Exercise goal: Find every line in the records that holds the string "half". Copy each one.

• • •

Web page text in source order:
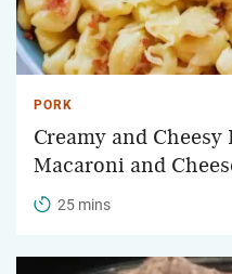
PORK
Creamy and Cheesy
Macaroni and
25 mins
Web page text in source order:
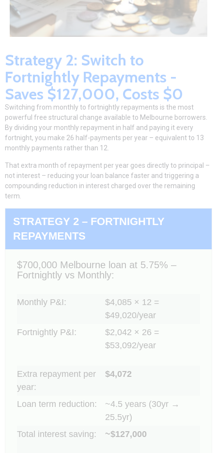
Strategy 2: Switch to
Fortnightly Repayments -
Saves $127,000, Costs $0
Switching from monthly to fortnightly repayments is the most
powerful free structural change available to Melbourne borrowers.
By dividing your monthly repayment in half and paying it every
fortnight, you make 26 half-payments per year – equivalent to 13
monthly payments rather than 12.
That extra month of repayment per year goes directly to principal –
not interest – reducing your loan balance faster and triggering a
compounding reduction in interest charged over the remaining
term.
STRATEGY 2 – FORTNIGHTLY
REPAYMENTS
$700,000 Melbourne loan at 5.75% –
Fortnightly vs Monthly:
Monthly P&I:
$4,085 × 12 =
$49,020/year
Fortnightly P&I:
$2,042 × 26 =
$53,092/year
Extra repayment per
year:
$4,072
Loan term reduction:
~4.5 years (30yr →
25.5yr)
Total interest saving:
~$127,000
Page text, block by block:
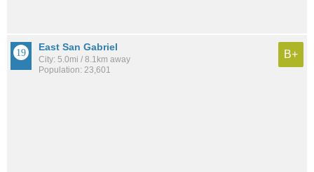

• • •

Solution to this problem:
By dividing your monthly repayment in half and paying it every
fortnight, you make 26 half-payments per year – equivalent to 13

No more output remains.